I największy problem: Szanghaj. Miasto i port, co oznacza setki różnych zanieczyszczeń, każde wymagające innego zaprojektowanego genetycznie organizmu, który by je zaatakował. Poza tym podczas wojny z Japonią na Szanghaj zrzucono bomby wirusowe. Te wirusy na pewno już znacznie zmutowały, zwłaszcza jeśli przerzucały się między różnymi nosicielami — a pewnie tak się stało. Mal zauważył, że rozmiar zlecenia przyprawia o ekscytację nawet Abby4, choć oczywiście próbowała to ukryć.

— Panie Kim, jaka jest w tej chwili populacja Szanghaju?

— Zero — pan Kim uśmiechnął się cierpko. — A przynajmniej oficjalnie. Miasto zostało objęte kwarantanną. Oczywiście są tam, jak wszędzie, maruderzy i renegaci, ale zrobimy, co w naszej mocy, żeby ich usunąć, a tych, którzy zostaną, wasi operatorzy będą mogli po prostu zignorować.

Było w tym coś, co przyprawiało o dreszcze. Tylko czy w Stanach było lepiej? Mal słyszał opowieści — wszyscy słyszeli opowieści — o rodzinach, które przez całe pokolenia przebywały w najbardziej skażonych regionach, ulegając coraz większym deformacjom, coraz bardziej przerażającym. Ludzie nadal mieszkali w takich miejscach, jak Nowy Jork, które otrzymały potrójną dawkę zanieczyszczeń, broni biologicznych i promieniowania.

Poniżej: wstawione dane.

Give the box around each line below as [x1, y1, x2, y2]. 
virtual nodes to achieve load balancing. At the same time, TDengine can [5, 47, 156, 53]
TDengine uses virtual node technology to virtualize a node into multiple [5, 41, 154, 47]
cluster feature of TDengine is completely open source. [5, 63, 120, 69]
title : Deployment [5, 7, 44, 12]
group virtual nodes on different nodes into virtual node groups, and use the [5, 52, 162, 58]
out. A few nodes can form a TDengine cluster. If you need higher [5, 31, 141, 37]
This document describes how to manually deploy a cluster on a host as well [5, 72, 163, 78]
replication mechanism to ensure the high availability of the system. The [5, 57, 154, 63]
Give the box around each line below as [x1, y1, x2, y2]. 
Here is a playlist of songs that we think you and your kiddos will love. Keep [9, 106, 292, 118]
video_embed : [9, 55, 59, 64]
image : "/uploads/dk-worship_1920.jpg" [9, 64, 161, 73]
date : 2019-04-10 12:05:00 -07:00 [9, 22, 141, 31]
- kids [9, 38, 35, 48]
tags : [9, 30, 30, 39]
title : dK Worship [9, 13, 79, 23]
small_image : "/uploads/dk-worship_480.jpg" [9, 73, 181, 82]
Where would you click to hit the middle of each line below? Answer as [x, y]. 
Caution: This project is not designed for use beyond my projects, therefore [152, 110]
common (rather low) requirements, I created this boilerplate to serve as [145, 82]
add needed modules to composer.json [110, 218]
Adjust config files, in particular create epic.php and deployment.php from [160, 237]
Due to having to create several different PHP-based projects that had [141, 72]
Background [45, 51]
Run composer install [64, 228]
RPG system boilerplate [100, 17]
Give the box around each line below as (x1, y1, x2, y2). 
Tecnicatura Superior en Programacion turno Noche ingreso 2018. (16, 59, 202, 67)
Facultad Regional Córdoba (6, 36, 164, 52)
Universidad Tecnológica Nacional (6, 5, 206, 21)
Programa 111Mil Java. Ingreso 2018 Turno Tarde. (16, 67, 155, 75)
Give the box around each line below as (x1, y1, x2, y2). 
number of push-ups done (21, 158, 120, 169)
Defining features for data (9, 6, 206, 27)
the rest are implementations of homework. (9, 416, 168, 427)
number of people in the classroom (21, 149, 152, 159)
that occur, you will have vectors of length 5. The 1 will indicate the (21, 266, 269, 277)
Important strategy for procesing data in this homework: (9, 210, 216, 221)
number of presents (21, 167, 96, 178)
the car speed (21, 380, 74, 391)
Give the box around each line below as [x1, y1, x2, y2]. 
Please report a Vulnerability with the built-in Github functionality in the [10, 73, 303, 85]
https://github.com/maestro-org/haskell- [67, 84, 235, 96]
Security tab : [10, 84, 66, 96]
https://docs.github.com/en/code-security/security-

W teorii populacja Nowego Jorku wynosiła zero. W praktyce nikt nie miał ochoty iść tam i liczyć, czy nawet wysyłać na zwiad biokundle — genomodyfikowane psowate o odporności zwiększonej o rząd wielkości i wybiórczo zwiększonej inteligencji. Biokundel był zbyt kosztowny, by ryzykować, że przepadnie w Nowym Jorku. To, co tam było, pozostało niepoliczone, gdyż nie dało się tego policzyć za pomocą robotów (a amerykańskie roboty były kiepskie w porównaniu z azjatyckimi).

— Rozumiem — zwróciła się do pana Kima Abby4. — A ramy czasowe?

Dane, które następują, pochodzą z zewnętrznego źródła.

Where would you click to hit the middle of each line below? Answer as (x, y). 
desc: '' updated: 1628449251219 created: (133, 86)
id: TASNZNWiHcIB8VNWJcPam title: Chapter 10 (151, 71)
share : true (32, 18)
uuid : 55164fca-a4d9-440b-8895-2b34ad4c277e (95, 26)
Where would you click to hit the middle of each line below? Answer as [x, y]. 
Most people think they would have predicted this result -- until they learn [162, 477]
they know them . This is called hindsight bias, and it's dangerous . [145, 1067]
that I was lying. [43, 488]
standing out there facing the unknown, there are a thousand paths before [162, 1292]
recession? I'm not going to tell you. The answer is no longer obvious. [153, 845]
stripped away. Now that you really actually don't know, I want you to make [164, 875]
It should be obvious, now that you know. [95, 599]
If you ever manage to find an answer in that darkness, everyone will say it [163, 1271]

— Chcieliśmy całkowicie oczyścić Szanghaj w ciągu dziesięciu lat, poczynając od teraz.

Wyraz twarzy Abby4 nie zmienił się.

— To bardzo mało czasu.

— Tak. Dacie radę?

— Muszę się skonsultować z moimi naukowcami — odparła i Mal poczuł, jak kamień spada mu z serca. Nie odmówiła, a kiedy Abby4 nie odmawia, to prawdopodobnie się zgodzi. Dziesięcioletni termin — zaledwie dziesięć lat! — sprawi, że honorarium będzie gigantyczne, a niewielka prowizja firmy Mala odpowiednio wzrośnie. Awans, premia, nowy samochód…

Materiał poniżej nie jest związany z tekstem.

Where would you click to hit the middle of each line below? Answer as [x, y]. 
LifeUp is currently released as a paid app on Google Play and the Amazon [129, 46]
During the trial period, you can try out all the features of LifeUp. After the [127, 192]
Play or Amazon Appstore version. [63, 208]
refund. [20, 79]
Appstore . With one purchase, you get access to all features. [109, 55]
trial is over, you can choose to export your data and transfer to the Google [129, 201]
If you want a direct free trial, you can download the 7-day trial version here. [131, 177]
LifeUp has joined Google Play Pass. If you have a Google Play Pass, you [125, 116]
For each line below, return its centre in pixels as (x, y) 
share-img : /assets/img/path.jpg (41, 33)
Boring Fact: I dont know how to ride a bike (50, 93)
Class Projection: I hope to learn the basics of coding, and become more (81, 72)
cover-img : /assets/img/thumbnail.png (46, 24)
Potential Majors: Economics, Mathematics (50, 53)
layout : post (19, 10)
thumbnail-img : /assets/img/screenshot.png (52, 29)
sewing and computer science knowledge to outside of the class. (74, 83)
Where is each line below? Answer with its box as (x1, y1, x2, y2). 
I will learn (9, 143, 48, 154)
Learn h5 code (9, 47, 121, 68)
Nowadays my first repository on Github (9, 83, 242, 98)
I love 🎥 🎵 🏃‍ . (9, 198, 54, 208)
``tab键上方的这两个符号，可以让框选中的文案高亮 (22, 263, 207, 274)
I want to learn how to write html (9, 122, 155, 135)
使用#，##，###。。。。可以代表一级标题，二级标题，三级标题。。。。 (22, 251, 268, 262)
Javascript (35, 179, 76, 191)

— W takim razie i tak nie ruszymy z miejsca, dopóki nie poznam pani odpowiedzi — rzekł pan Kim. — A teraz, czy moglibyśmy udać się moim samochodem do miejsca, gdzie znajduje się obcy statek?

— Oczywiście — odparła Abby4. — Panie Goldstone, czy mógłby nam pan towarzyszyć? Słyszałam, że pan wie, gdzie dokładnie znajduje się ten dziwny obiekt. Bo ja, jako zapracowany menedżer i ważny Biomensanin nie mam o tym pojęcia — tak brzmiał domyślny komunikat, ale Mal w ogóle się tym nie przejął. Był zbyt zadowolony.

* * *

Obcy statek, jak uporczywie nazywał obiekt pan Kim, wcale niełatwo było znaleźć. Północna Minnesota została oczywiście oczyszczona, jako cenne tereny dla uprawiających rolę i produkujących nabiał, miała więc priorytet, a i tak szkody nie były tu poważne. Po oczyszczeniu firmy zajmujące się biorolnictwem zażądały tych terenów pod uprawę, z dala od zakłóceń zewnętrznych. Rząd, który nie był godnym przeciwnikiem dla biotechnologicznych korporacji, niechętnie się zgodził. Obcy statek był ukryty pod nierzucającą się w oczy kopułą z piankowego tworzywa, na końcu niepozornej drogi bez jakichkolwiek oznaczeń.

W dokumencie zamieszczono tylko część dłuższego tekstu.